Wait 20 minutes to have that same amount of CHO, or 40 minutes, or an hour, and your body's ability to process CHO will have dropped precipitously (by half every 20 minutes, apparently), and suddenly a quarter or a third or half of that CHO can't be processed quickly enough to get sent to your muscles, and instead will get stored as fat. So now you have a) not replaced all your lost carbs and b) gained fat unnecessarily.
Similar things happen with dinner. The problem, he said, is not that I eat pizza and Indian food and what have you most of the time. The problem is not that it's too many carbs or too much white flour or too much grease or any of that. It's that at that point in the evening my body can only absorb 1 g/minute of CHO into my muscles (which need it), and starches digest so fast that my body suddenly finds itself trying to deal with 4g/minute of CHO (or whatever, I'm making numbers up). So now my muscles are getting 25% of the carbs I eat (not enough) and the rest gets stored as (unneeded) fat.
(Also, whole grains are apparently not the answer to this, as they only slow down digestion compared to non-whole grains by about 10%.)
BUT WAIT! It gets better.
As we all know, muscle burns fat. One way to burn more fat is to gain muscle. Alas, many athletes find themselves working very hard to put on muscle and barely breaking even.
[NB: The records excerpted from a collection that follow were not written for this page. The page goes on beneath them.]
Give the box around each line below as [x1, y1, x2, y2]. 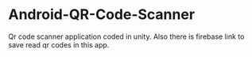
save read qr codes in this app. [8, 40, 110, 49]
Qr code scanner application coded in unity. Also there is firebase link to [8, 32, 245, 41]
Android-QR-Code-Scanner [8, 6, 196, 24]
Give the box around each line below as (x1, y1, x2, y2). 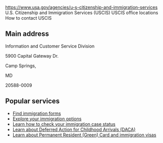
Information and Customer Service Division (5, 43, 95, 49)
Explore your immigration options (12, 116, 82, 122)
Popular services (5, 97, 60, 106)
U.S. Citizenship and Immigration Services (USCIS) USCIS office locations (5, 10, 158, 16)
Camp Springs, (5, 63, 36, 69)
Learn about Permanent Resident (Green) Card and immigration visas (12, 131, 156, 138)
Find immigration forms (12, 110, 62, 116)
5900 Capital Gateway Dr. (5, 53, 59, 59)
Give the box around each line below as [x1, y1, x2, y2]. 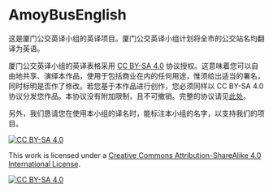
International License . [8, 159, 81, 169]
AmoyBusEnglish [8, 6, 128, 24]
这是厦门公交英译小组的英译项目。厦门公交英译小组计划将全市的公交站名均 [8, 33, 258, 43]
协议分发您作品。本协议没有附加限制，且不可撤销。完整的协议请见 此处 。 [8, 91, 250, 100]
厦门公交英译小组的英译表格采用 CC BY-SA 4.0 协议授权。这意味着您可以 [8, 61, 252, 70]
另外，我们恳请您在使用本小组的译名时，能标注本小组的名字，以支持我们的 [8, 108, 258, 118]
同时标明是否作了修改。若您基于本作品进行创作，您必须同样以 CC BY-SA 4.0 [8, 81, 264, 91]
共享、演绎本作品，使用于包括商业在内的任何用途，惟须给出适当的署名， [22, 70, 265, 80]
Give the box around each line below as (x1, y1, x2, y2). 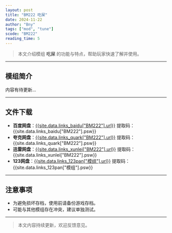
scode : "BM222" (5, 31, 38, 36)
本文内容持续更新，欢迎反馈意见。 (17, 222, 90, 228)
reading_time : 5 (5, 36, 40, 41)
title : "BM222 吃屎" (5, 12, 48, 17)
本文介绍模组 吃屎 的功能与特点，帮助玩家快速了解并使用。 (17, 51, 142, 57)
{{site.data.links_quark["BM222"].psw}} (12, 140, 97, 146)
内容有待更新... (5, 87, 37, 93)
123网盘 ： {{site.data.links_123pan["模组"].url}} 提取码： (12, 158, 131, 164)
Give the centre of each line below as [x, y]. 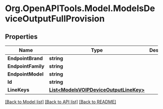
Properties [21, 37]
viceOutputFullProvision [55, 19]
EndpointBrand [25, 58]
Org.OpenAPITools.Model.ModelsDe [80, 8]
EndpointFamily [26, 66]
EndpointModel [25, 74]
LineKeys [18, 90]
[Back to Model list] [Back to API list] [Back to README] [61, 102]
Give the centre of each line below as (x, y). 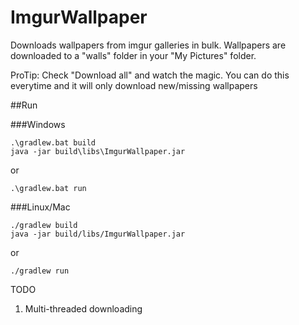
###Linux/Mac (40, 207)
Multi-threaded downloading (83, 308)
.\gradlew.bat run (48, 188)
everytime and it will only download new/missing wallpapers (134, 85)
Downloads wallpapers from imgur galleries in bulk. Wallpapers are (148, 45)
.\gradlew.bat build (53, 142)
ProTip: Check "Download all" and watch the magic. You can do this (150, 75)
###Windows (38, 124)
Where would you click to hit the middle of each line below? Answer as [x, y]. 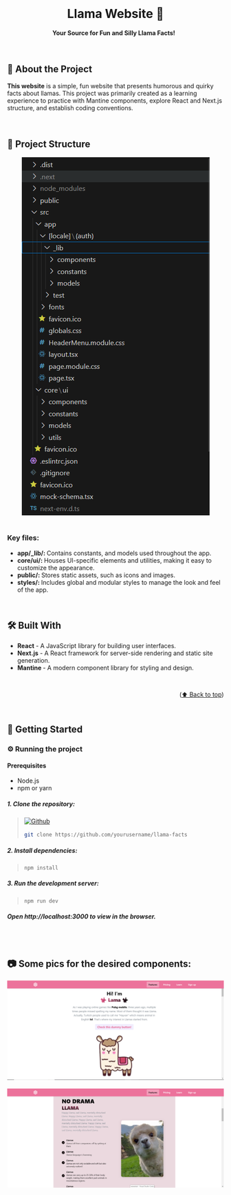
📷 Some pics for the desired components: [99, 964]
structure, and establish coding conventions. [70, 108]
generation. [33, 660]
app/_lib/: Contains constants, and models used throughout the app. [114, 553]
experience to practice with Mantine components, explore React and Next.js [114, 100]
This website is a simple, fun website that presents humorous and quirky [111, 86]
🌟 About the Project [50, 69]
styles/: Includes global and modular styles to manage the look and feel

This, too, I learned, is often a result of blood chemistry in the form of unstable blood sugar. Blood sugar too low -> cortisol spikes -> cortisol starts breaking down muscle to fuel brain & keep blood sugar from falling further. So sometimes athletes are like, "Must lose fat & gain muscle! Must work out harder and create calorie deficit by eating less!" But what actually happens is that blood sugar drops, cortisol spikes, and now, in addition to having just broken your muscles down with exercise, you're doubly breaking them down by causing your cortisol to panic & cannibalize them a bit to feed your brain. GOOD TIMES!
In all likelihood, he told me, these are the main reasons why I can run 30-50 miles a week, lift weights/strength train 3x a week (ok, not lately, but in general...), spend 3 hours a week doing martial arts, eat the right number of calories from mostly healthy foods, and still be 15 pounds & several body fat percentage points over my (previous) ideal performance weight. It's apparently a very common issue, and (I'm told) actually not that complicated to fix.
The best part? When he said: "You don't have to give up pizza/burritos/{Eastern country} food."